■ **Problem details**
Below are records; output exactly the lines from the one with "Substituting equations ( [eq-aero-lambda-i-4]" through their final line.

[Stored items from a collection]
______________________________
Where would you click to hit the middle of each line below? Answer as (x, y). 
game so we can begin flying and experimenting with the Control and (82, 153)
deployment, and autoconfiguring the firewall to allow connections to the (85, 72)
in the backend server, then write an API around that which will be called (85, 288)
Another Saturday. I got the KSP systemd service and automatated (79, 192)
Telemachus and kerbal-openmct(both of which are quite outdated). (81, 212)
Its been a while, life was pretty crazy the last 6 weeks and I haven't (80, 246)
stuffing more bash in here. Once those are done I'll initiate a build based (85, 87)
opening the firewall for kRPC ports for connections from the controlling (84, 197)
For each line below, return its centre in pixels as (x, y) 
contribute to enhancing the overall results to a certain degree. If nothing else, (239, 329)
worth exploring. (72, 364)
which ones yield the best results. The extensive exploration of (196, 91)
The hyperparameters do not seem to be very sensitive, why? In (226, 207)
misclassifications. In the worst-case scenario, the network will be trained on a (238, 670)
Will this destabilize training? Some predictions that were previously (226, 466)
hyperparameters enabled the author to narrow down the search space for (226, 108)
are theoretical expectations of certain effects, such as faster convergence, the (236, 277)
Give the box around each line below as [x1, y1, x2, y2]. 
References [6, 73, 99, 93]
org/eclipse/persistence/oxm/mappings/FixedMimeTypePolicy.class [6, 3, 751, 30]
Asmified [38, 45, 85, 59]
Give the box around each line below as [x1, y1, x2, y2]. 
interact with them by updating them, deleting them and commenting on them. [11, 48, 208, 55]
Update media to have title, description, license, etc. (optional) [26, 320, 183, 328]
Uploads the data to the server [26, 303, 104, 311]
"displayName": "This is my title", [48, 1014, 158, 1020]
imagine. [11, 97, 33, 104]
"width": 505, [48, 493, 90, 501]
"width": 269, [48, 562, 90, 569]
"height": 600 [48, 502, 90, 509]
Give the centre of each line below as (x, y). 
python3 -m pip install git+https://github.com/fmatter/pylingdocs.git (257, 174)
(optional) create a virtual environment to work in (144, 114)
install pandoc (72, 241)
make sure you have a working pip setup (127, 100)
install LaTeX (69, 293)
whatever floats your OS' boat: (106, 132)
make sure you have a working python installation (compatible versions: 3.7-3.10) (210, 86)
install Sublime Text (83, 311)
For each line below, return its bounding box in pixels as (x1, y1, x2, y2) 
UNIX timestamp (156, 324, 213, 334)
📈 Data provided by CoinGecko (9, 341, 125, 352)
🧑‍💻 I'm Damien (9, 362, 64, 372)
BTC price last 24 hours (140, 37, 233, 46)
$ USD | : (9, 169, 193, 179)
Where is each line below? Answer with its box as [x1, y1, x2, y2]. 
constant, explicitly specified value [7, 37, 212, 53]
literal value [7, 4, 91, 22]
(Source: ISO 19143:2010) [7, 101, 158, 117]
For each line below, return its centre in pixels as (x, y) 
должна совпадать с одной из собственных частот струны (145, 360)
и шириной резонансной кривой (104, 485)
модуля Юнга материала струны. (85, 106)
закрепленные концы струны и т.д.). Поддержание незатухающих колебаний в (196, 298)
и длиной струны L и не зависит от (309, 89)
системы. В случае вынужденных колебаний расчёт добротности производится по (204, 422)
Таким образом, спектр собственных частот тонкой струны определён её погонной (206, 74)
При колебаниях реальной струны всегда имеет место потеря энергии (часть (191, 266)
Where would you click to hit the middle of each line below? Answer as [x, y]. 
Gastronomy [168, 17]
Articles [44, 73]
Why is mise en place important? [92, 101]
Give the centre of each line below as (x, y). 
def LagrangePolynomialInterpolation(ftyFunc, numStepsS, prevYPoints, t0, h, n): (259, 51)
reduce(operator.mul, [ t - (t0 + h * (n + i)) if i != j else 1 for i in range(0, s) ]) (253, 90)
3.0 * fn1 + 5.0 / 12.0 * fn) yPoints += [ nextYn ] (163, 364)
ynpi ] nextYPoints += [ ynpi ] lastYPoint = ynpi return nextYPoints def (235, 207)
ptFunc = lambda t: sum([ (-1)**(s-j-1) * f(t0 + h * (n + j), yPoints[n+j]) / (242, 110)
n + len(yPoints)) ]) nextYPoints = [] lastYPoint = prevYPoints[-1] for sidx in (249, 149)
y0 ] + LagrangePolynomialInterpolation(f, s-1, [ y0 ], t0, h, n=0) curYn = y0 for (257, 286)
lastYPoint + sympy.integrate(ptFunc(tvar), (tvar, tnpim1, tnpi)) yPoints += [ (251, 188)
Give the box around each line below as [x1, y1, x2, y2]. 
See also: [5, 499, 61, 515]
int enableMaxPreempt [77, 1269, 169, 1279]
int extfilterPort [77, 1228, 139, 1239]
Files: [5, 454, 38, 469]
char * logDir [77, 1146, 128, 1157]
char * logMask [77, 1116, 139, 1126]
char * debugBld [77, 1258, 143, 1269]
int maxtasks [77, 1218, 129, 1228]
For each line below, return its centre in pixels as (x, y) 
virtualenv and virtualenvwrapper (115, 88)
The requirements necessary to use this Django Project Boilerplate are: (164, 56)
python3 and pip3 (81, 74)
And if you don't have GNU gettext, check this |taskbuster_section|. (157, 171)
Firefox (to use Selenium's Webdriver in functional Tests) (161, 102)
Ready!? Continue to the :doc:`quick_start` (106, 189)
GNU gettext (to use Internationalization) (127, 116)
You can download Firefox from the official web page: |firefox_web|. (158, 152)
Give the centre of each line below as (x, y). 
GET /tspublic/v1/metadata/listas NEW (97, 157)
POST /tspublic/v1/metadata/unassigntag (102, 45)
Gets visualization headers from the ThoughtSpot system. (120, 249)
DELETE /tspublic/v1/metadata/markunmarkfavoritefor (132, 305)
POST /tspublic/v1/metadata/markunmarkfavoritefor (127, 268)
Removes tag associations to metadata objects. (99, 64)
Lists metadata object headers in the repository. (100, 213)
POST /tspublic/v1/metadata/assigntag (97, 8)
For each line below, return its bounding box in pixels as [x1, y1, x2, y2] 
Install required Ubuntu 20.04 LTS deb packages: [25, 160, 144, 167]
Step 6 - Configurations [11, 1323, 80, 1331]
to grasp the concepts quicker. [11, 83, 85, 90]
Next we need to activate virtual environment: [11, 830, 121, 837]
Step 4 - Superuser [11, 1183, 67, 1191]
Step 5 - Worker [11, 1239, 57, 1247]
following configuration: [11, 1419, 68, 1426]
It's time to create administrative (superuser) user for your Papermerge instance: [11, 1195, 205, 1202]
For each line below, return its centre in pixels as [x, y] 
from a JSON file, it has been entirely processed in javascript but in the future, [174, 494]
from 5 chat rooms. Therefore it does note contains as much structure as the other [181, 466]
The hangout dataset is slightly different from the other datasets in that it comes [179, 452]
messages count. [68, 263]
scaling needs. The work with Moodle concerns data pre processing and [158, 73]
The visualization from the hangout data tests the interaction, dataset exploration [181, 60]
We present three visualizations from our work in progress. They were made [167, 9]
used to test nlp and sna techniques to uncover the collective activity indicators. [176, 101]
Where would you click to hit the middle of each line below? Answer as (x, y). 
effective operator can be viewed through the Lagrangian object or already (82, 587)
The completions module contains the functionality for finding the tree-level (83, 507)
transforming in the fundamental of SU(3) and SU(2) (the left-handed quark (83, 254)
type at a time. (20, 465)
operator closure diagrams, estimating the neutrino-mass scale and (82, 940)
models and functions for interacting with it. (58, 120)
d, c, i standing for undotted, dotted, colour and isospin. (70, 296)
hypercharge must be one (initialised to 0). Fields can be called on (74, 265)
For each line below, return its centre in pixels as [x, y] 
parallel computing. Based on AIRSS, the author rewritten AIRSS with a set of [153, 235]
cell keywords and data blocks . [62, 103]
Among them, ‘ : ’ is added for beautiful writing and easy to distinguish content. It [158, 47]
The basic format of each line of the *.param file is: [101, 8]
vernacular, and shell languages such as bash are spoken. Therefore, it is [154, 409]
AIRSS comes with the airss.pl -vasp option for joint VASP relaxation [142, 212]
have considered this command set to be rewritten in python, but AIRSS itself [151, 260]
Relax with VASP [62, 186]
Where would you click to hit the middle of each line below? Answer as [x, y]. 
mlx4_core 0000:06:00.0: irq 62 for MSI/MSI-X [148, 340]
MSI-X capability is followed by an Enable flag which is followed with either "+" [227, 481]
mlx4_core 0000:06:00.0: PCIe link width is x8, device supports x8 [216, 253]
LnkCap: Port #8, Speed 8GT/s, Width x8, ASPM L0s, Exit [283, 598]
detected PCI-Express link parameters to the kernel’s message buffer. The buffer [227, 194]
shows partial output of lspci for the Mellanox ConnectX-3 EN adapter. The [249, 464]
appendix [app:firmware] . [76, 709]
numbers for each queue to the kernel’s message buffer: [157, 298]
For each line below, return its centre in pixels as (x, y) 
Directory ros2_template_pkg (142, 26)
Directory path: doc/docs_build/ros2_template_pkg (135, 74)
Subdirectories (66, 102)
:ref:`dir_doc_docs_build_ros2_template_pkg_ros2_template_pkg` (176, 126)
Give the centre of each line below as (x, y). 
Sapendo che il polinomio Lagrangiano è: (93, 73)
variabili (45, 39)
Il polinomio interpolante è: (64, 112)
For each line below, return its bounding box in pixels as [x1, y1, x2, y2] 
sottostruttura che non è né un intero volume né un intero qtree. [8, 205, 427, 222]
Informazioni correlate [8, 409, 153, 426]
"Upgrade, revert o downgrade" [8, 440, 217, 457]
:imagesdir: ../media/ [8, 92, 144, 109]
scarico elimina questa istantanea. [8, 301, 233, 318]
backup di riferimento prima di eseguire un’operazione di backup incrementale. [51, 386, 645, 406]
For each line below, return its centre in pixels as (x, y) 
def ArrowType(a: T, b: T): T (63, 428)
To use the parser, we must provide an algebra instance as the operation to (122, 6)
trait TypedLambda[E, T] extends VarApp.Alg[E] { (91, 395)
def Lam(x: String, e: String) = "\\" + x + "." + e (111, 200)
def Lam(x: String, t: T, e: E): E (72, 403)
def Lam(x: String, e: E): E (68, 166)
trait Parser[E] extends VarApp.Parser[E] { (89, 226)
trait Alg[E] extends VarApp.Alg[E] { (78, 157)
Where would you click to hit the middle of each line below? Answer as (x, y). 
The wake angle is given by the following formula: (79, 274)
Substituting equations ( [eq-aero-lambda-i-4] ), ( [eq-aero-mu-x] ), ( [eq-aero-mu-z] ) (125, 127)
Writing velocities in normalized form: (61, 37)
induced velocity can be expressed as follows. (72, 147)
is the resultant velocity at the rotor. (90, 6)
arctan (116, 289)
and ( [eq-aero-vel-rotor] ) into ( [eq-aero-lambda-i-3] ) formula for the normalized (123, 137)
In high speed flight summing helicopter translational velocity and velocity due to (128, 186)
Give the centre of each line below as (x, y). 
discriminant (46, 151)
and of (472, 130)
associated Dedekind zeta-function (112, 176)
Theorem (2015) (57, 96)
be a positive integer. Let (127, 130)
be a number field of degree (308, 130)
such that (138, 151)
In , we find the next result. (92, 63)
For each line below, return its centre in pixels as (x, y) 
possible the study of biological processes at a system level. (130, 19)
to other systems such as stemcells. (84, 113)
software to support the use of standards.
______________________________
■ **Your solution**
Substituting equations ( [eq-aero-lambda-i-4] ), ( [eq-aero-mu-x] ), ( [eq-aero-mu-z] ) (125, 127)
Writing velocities in normalized form: (61, 37)
induced velocity can be expressed as follows. (72, 147)
is the resultant velocity at the rotor. (90, 6)
arctan (116, 289)
and ( [eq-aero-vel-rotor] ) into ( [eq-aero-lambda-i-3] ) formula for the normalized (123, 137)
In high speed flight summing helicopter translational velocity and velocity due to (128, 186)
Give the centre of each line below as (x, y). 
discriminant (46, 151)
and of (472, 130)
associated Dedekind zeta-function (112, 176)
Theorem (2015) (57, 96)
be a positive integer. Let (127, 130)
be a number field of degree (308, 130)
such that (138, 151)
In , we find the next result. (92, 63)
For each line below, return its centre in pixels as (x, y) 
possible the study of biological processes at a system level. (130, 19)
to other systems such as stemcells. (84, 113)
software to support the use of standards.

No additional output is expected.